Mitochondrial dysfunction leads to telomere damage. (A) The recruitment of 53BP1 (red) at the telomeres (green) 48 h after MG-2I (50 nM) and light (5-min) treatment was analyzed by immunofluorescence. The number of 53BP1⁺/PNA⁺ TIFs was quantified. Data are represented as mean ± SD. ****P < 0.0001. (Scale bars: 2 μm.) (B) The number of HEK293 Mito-FAP cells with fragile telomere and telomere loss (signal-free ends) was evaluated by FISH 48 h after MG-2I (50 nM) and light (5-min) treatment.
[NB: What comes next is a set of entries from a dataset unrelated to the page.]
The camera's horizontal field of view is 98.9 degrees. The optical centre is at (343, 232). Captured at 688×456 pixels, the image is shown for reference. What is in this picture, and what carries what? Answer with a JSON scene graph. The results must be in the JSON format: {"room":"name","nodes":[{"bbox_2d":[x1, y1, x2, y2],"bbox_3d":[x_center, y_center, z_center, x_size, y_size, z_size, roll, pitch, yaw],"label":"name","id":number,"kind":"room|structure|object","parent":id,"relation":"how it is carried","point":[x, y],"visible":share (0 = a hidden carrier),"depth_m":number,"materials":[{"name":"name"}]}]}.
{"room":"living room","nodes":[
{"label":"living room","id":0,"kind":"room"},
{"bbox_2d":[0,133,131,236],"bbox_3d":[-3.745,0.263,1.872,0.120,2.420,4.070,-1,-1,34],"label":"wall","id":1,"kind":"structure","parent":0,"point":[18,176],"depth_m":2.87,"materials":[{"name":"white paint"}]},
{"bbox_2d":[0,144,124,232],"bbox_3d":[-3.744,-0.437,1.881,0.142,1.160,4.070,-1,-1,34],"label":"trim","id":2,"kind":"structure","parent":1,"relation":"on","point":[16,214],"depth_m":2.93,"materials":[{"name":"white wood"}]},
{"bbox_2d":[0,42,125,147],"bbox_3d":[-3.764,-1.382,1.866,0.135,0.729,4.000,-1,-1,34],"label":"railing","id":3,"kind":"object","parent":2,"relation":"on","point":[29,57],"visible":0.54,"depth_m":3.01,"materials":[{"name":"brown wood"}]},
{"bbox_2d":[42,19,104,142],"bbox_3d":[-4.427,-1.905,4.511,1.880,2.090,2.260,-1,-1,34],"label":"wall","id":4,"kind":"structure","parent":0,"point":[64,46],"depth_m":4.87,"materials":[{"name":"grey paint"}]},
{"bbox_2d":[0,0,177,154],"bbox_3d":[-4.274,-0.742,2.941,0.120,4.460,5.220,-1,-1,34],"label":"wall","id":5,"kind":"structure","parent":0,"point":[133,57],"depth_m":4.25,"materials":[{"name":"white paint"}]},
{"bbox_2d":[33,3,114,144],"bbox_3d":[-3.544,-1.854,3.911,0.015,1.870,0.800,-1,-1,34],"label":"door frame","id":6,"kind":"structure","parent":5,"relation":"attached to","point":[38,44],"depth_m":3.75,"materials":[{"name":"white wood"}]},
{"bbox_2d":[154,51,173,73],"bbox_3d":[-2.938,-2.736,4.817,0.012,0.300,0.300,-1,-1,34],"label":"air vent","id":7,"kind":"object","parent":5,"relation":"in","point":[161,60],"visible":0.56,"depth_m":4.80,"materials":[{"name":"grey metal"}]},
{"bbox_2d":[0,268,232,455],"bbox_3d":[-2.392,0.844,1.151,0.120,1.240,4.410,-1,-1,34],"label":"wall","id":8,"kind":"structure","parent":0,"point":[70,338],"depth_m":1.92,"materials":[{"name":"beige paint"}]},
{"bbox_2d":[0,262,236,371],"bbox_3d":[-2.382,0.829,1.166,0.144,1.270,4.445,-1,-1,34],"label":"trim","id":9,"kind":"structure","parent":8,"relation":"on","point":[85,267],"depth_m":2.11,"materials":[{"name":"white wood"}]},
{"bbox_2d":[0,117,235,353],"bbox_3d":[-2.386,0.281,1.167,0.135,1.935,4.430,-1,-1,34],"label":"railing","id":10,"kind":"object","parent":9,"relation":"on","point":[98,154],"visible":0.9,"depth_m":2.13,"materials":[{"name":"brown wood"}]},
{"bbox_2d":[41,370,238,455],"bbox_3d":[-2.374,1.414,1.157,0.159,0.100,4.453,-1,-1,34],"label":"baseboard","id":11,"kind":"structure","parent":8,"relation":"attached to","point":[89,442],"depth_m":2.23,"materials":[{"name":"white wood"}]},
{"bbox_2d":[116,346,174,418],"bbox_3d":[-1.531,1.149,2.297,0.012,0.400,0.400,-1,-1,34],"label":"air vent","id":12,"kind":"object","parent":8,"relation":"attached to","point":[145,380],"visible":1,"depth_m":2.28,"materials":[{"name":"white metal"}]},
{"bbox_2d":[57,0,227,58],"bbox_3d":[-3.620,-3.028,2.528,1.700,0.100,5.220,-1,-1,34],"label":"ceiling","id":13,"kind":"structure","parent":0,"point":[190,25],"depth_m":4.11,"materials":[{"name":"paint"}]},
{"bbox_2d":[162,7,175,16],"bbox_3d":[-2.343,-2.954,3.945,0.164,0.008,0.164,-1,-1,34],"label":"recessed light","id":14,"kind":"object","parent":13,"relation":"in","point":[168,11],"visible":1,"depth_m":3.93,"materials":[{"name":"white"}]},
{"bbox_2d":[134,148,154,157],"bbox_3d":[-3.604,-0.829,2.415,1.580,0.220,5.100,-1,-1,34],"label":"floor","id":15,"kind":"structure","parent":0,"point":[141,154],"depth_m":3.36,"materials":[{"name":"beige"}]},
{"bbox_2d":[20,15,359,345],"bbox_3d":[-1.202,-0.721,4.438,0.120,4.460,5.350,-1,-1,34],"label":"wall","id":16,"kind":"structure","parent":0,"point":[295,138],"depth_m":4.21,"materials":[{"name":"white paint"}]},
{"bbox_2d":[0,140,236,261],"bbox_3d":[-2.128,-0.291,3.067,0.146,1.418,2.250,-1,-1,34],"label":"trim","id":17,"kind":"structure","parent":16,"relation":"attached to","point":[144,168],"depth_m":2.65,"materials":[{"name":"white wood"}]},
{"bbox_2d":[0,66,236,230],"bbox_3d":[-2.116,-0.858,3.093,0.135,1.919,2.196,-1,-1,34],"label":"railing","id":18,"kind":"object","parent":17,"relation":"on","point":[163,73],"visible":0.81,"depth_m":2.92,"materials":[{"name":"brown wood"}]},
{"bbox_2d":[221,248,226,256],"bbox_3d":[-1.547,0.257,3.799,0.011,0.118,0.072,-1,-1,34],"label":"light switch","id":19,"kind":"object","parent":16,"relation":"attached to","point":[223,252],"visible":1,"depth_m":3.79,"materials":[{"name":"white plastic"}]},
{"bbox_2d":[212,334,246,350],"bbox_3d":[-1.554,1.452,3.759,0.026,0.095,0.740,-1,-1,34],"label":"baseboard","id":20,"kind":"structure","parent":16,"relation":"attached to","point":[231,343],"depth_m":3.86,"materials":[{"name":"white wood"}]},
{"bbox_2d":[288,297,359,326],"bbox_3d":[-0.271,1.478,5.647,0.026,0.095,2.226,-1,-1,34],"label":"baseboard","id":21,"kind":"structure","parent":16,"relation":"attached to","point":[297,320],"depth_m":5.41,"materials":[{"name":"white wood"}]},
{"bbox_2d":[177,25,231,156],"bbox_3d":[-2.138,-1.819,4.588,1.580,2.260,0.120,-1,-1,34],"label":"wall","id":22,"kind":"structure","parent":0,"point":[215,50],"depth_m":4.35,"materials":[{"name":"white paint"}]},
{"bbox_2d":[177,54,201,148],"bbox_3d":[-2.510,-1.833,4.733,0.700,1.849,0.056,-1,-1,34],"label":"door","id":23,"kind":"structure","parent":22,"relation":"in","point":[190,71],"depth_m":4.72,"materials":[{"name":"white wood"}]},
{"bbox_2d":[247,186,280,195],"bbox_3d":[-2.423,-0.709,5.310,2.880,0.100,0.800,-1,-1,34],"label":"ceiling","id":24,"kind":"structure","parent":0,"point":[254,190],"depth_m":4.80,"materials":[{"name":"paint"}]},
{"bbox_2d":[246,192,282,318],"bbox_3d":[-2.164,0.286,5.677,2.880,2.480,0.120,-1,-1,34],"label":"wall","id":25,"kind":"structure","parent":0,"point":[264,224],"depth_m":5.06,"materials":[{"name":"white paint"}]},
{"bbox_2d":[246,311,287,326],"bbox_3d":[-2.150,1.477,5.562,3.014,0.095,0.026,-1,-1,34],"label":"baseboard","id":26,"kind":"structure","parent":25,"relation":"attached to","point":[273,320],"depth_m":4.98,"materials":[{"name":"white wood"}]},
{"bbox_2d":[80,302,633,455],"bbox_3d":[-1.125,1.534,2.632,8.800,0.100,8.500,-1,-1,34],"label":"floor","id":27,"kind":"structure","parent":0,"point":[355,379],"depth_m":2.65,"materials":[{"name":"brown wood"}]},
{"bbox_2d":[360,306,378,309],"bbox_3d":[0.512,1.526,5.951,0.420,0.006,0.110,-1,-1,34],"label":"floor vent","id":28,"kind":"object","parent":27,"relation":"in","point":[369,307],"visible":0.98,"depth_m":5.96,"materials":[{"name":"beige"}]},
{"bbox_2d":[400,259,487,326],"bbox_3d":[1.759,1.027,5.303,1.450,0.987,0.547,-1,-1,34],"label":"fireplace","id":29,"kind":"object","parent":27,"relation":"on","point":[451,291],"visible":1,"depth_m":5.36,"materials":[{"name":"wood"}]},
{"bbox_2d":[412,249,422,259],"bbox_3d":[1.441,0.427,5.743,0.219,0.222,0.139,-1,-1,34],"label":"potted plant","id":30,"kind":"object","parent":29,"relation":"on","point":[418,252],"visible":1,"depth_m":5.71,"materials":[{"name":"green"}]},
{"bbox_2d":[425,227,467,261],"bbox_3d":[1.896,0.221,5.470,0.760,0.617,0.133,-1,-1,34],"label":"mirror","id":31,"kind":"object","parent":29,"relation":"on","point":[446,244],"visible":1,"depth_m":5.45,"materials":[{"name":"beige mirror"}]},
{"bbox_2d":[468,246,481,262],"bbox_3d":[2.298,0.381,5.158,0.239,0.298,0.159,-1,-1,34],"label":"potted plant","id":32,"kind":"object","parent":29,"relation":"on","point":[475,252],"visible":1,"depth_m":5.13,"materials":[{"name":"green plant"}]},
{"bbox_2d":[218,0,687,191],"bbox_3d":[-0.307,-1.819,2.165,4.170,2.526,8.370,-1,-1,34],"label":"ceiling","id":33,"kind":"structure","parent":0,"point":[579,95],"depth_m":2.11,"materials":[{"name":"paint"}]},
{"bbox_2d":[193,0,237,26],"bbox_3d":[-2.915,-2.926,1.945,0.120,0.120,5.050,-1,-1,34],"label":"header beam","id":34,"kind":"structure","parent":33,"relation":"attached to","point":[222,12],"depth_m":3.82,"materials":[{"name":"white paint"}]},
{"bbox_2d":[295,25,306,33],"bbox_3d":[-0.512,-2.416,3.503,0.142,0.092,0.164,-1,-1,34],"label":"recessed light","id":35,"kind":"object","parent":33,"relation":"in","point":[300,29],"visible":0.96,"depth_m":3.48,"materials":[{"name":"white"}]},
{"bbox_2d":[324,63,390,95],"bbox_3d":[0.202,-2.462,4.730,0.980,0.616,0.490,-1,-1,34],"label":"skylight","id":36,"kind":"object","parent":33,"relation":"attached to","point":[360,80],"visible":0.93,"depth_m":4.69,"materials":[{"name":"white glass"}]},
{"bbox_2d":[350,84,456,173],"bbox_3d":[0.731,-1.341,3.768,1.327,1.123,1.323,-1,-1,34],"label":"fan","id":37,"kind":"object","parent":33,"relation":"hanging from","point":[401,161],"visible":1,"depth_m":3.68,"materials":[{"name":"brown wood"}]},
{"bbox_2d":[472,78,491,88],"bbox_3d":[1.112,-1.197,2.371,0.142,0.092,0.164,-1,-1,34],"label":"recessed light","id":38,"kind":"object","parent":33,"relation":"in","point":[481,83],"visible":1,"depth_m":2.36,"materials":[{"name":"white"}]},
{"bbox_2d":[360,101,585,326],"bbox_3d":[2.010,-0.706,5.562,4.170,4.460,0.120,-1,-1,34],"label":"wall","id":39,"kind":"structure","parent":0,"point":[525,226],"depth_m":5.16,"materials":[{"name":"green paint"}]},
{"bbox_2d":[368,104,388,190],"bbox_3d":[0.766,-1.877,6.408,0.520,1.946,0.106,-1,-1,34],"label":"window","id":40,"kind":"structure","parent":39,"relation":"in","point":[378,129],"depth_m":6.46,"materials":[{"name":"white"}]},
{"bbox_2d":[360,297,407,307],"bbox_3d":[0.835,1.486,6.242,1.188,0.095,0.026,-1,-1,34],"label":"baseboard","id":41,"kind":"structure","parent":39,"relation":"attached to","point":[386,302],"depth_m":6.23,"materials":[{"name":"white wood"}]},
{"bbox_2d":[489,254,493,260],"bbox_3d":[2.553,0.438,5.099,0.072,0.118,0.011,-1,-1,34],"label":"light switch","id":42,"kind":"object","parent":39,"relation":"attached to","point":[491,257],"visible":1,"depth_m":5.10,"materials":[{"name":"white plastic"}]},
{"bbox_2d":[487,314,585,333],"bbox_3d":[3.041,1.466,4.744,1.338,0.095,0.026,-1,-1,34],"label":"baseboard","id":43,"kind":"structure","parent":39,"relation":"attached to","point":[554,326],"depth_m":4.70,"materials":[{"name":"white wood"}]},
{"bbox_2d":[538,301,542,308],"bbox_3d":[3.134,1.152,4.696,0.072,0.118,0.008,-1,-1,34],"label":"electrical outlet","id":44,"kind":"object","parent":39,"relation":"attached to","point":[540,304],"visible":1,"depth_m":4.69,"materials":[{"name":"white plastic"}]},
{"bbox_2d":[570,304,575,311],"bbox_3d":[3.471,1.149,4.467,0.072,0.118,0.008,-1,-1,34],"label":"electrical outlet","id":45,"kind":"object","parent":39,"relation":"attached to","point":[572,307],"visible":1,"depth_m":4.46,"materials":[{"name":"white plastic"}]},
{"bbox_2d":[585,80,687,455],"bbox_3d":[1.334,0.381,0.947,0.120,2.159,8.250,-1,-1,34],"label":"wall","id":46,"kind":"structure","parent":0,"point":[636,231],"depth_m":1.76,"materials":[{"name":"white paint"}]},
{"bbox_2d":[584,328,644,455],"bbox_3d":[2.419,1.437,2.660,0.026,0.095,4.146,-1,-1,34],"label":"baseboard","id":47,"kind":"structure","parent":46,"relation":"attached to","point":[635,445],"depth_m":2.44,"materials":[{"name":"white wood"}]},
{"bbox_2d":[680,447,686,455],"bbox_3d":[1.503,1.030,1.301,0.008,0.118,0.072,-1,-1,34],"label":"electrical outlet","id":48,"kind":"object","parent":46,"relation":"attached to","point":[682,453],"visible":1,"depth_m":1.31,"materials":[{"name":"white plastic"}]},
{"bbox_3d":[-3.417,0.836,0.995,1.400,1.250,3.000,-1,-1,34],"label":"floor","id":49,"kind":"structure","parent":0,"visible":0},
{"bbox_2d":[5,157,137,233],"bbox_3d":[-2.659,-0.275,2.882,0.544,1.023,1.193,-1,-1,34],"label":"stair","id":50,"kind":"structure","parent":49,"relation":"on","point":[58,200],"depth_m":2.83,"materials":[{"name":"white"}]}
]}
Data are represented as mean ± SD. (Scale bar: 2 μm.) (C) Telomere damage in HEK293 Mito-FAP ρ⁰ cells was analyzed as described in B. Data are represented as mean ± SD. (D) HEK293 Mito-FAP cells were pretreated with NAC (10 mM) for 15 min before, during and after light (5-min) exposure, and their telomere damage was then analyzed as in B. Data are represented as mean ± SD. At least 50 cells were counted. Representative results from 3 independent experiments are shown. *P < 0.05, **P < 0.01, ***P < 0.001.

Fig. 7.

Working model of how mitochondrially generated hydrogen peroxide causes telomere damage. On 660-nm light exposure, the complex of Mito-FAP and MG-2I produces singlet oxygen. Singlet oxygen can induce oxidative damage to mitochondrial ETC, initiating a persistent secondary wave of superoxide and hydrogen peroxide generation. Hydrogen peroxide generated by mitochondria is able to damage mtDNA, which amplifies the damage to ETC. Hydrogen peroxide can further diffuse to the nucleus and is sufficient to cause nuclear protein oxidation and preferential telomere DNA damage but not overall nuclear DNA damage.